Se rendre compte de l’essence du cliché n’est pas seulement faire de la critique littéraire, mais aussi confronter l’un de ses problèmes essentiels.

— LAURENCE LERNER

Ecrire des vers sur la jambe d’une jeune femme, c’est du romantisme ; les interdire, c’est du classicisme.

— D.J. ENRIGHT

Dans ce chapitre j’ai l’intention d’examiner les stéréotypes qui se sont coagulés autour des concepts de classicisme et de romantisme. En les traitant j’essaie de garder à l’esprit la bouteille de Paul Valéry. Personne, nous le rappelait-il, ne s’est jamais saoulé d’une étiquette de vin.1 J’utilise donc ces slogans comme des synonymes pour des espèces permanentes ou récurrentes de certaines réactions, mentalités, personnalités, et comme un moyen de pénétrer les habituelles configurations binaires et polarisées de la pensée humaine.

Classicisme et imitation

De nos jours on parle des classiques de la culture populaire ou sans prétentions intellectuelles. On a en partie démocratisé le terme, l’appliquant aux grands événements sportifs ou aux plaisanteries mémorables.

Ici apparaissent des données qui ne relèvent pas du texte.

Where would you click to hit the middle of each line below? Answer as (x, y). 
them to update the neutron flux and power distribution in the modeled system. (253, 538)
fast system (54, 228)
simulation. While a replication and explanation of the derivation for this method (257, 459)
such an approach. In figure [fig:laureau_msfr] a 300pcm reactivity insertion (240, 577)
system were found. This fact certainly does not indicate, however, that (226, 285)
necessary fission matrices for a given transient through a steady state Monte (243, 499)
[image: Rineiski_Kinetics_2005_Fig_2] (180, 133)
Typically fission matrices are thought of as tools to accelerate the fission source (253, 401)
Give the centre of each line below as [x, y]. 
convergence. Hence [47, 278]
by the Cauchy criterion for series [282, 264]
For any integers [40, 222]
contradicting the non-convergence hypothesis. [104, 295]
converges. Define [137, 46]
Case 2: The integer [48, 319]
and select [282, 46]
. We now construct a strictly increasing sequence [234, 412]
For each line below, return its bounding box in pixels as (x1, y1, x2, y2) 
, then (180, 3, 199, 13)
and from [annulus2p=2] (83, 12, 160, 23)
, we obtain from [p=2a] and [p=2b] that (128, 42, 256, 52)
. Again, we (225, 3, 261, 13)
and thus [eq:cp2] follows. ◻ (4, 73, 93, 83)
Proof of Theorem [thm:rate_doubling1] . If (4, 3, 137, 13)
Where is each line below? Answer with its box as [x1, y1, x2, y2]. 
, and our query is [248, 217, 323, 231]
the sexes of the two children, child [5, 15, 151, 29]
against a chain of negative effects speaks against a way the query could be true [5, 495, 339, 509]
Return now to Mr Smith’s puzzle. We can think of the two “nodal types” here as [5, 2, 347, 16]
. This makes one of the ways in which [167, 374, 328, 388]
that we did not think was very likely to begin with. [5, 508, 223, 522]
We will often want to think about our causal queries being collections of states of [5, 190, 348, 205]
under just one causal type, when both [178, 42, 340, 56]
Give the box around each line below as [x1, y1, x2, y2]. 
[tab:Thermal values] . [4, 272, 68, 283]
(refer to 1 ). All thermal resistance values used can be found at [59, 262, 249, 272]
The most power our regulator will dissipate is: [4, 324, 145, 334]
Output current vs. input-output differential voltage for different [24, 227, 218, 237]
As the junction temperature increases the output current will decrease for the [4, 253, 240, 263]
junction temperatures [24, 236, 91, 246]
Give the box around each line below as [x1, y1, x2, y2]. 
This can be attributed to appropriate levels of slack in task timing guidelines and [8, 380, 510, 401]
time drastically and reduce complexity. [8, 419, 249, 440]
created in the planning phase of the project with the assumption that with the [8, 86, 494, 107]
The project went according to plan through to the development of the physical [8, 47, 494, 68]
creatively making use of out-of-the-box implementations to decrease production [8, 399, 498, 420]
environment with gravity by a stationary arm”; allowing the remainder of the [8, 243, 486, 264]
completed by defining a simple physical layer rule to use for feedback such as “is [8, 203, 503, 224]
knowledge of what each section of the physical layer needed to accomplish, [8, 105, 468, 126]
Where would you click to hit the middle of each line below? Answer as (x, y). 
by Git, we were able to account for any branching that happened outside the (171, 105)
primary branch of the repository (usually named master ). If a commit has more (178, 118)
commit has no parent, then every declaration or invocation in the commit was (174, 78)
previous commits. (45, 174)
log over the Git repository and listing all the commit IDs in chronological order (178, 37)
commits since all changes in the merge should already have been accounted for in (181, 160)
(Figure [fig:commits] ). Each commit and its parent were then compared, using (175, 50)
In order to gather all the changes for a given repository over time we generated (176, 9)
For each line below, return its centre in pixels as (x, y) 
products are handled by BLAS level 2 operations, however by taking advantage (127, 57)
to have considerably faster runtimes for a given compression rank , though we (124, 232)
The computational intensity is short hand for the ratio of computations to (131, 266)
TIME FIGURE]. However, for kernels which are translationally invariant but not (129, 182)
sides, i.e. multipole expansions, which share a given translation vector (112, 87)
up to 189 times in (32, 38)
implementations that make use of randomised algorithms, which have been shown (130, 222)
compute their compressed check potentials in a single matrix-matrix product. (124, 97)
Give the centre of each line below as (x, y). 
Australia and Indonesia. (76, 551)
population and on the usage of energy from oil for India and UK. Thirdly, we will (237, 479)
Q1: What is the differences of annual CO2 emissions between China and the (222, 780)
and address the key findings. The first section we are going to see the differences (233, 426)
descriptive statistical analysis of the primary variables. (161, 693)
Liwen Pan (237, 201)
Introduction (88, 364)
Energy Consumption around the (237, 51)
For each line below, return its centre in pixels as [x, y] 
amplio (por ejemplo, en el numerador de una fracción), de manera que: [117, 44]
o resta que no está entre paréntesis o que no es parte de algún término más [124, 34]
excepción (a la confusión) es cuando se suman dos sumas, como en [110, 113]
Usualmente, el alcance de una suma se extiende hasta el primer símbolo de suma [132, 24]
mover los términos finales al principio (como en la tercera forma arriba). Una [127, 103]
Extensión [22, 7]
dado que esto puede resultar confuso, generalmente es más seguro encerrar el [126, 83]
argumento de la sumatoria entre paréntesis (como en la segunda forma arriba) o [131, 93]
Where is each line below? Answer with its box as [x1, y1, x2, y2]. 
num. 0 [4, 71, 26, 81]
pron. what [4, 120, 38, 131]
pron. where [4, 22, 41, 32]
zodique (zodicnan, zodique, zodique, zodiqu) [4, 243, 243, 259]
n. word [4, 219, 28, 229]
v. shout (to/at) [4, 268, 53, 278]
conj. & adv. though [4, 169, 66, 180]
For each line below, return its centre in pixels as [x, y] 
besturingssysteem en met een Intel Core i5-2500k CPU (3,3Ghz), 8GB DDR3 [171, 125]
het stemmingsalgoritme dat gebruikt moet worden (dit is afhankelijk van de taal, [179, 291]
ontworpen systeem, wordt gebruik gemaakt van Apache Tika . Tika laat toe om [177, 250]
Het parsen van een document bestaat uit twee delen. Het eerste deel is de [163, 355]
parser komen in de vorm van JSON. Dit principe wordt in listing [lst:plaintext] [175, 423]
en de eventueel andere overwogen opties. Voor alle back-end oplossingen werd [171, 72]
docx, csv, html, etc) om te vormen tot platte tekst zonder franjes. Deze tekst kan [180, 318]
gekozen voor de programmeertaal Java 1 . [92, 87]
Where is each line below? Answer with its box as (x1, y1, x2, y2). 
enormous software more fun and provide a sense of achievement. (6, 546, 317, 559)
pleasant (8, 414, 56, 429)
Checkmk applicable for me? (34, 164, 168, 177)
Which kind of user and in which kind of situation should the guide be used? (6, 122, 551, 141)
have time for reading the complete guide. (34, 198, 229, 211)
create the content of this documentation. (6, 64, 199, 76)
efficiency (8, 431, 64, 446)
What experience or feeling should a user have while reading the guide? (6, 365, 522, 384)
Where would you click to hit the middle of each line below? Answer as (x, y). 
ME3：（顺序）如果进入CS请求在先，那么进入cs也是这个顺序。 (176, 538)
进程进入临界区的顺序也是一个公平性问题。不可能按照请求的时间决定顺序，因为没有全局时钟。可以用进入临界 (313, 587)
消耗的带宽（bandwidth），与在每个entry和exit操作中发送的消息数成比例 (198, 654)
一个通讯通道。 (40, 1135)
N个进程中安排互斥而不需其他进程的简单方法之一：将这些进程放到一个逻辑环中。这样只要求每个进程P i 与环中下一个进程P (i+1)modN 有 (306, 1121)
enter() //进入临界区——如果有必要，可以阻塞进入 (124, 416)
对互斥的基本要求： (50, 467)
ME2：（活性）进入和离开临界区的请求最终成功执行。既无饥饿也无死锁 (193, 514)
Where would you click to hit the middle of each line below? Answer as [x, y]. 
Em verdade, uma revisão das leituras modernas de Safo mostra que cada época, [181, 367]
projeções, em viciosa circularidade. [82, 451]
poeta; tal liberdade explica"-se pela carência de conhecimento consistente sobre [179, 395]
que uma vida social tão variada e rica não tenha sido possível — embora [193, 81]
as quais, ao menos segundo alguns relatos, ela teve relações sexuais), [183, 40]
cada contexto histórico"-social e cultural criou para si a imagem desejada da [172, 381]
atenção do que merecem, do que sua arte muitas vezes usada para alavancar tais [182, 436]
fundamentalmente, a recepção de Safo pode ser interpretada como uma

Il est évident que le facteur décisif c’est la durabilité et le consentement d’une ← 37 | 38 → majorité : on convient des classiques, ou on ne les met pas en question. Les classiques sont essentiels pour tout concept de canon, de tradition. Il y a incontestablement une continuité organique entre tous les êtres humains depuis...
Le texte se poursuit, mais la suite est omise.